A number of facultative and obligately anaerobic bacterial taxa are commonly associated with the upper airways, forming the main “core” microbiota, e.g. Streptococcus spp., Veillonella spp., Prevotella spp., Granulicatella spp. and Fusobacterium spp. Opportunistic pathogenic bacteria associated with chronic airways disease, such as Pseudomonas spp. (Pseudomonas aeruginosa), Burkholderia spp. (Burkholderia cepacia complex) and Haemophilus spp. (Haemophilus influenzae) demonstrated poor correlation with other members of their respective communities (ρ<0.5; p>0.005), indicating probable independent acquisition and colonisation. Furthermore, our findings suggest that intra-genus variation between health and disease may affect community assemblies.

Improved understanding of how bacteria assemble in time and space during health and disease will enable the future development of tailored treatment according to the patient's own signature microbiota, potentially providing benefit to patients suffering from airway diseases characterised by chronic infection.

Short abstract

Within the airways, “core” community structures are formed between microbial taxa in both health and disease, with a number of common opportunistic pathogens not being members of such core communities http://bit.ly/2Kau3ni

Introduction

In respiratory diseases characterised by chronic infection, such as cystic fibrosis (CF) and bronchiectasis (BE), persistent bacterial colonisation of the airways is a major cause of morbidity and mortality [13]. Studies applying classical aerobic-based microbial culture techniques have shown that people with CF and BE are frequently colonised with a range of potentially pathogenic bacteria, including Pseudomonas aeruginosa, Haemophilus influenzae, Streptococcus pneumoniae and Staphylococcus aureus [47]. Recent studies have also shown that these patients are frequently colonised with obligately anaerobic bacteria [6, 810], though their role in airways disease remains unclear.
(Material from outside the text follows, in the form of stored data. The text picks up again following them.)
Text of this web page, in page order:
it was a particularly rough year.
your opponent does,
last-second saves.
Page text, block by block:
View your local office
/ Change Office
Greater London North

Within the airways, the microbiota play an important role in both health and disease [1114], with members being able to exchange or compete for nutrients, signalling molecules, or host immune evasion mechanisms [1517]. Such microbial interactions are essential for community stability within the healthy commensal human microbiota [1821], with dysbiosis leading to an overgrowth of competitive pathogenic species [22]. Therefore, detailed ecological characterisation of the microbiota during health is a pivotal first step in determining how changes within community structures contribute to disease progression [2325].
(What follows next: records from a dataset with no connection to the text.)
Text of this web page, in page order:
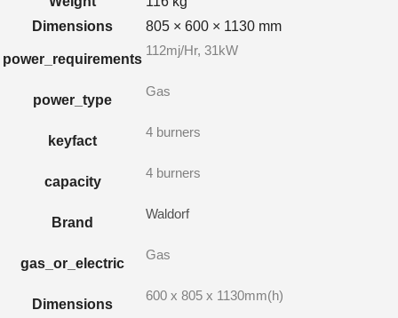
Dimensions
805 × 600 × 1130 mm
power_requirements
112mj/Hr, 31kW
power_type
Gas
keyfact
4 burners
capacity
4 burners
Brand
Waldorf
gas_or_electric
Gas
Dimensions
600 x 805 x 1130mm(h)
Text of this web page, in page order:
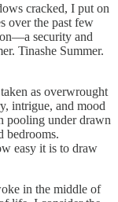
cracked, I put on
over the past few
security and
Tinashe Summer.
as overwrought
intrigue, and mood
pooling under drawn
bedrooms.
easy it is to draw
in the middle of
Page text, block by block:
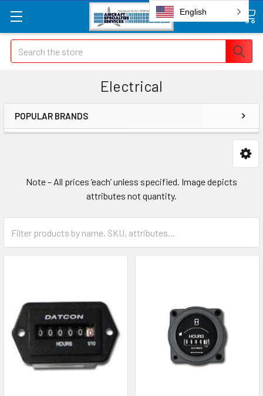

In this study, we investigated the broader microbial community structures within the airways, as well as the distribution of various taxa in health and/or disease communities. Through community-wide and co-occurrence network analyses, we addressed three key questions: 1) Is there a “core” community microbiota in the airways? 2) Which taxa have the highest community-wide association (“Generalist”), strongest niche association (“Niche Specialist”), and the strongest disease association (“Disease Specialist”)? and 3) Which members are responsible for the observed variation within each community?

Methods

A detailed description of methods and statistical analysis is provided in the supplementary material. We analysed greater than 2.1 million sequences from our normalised (2000 sequences per sample) dataset, which included 1057 samples in total (table 1 and file S1).

TABLE 1.

Sample numbers studied for each cohort included in this study

Collection site Cohort Samples
Anterior nares Healthy 67
Attached keratinised gingiva Healthy 102
Subgingival plaque Healthy 92
Supragingival plaque Healthy 103
Saliva Healthy 69
Hard palate Healthy 93
Tongue dorsum Healthy 99
Buccal mucosa Healthy 98
Throat Healthy 94
Palatine tonsils Healthy 97
Cystic fibrosis sputum Disease 94
Cystic fibrosis mouthwash Disease 23
Bronchiectasis sputum Disease 26
Total 1057

Cohorts and sample data processing

For CF and BE, samples were obtained from previous studies from our group focusing on expectorated sputum and mouthwash samples [810]. In addition, raw DNA sequence data from a number of CF sputum samples provided by Professor John LiPuma at the University of Michigan, USA, were analysed. 16S rRNA marker-gene datasets produced from the available resources of the Human Microbiome Project (HMP) (http://hmpdacc.org) [26] were used as a surrogate of the “normal” upper airway microbiome. All samples analysed were taken at a single time-point; the first visit for the HMP data and during a period of clinical stability for CF sputum, CF mouthwash (CFMW) and BE sputum samples. All sequence data were generated on the Roche 454-FLX Titanium platform and the analysis focused on amplicon data covering the V1V3 region of the 16S rRNA gene for all datasets, with the exception of a subset of samples belonging to the CF and CFMW that covered the V1V2 region of the 16S rRNA marker-gene.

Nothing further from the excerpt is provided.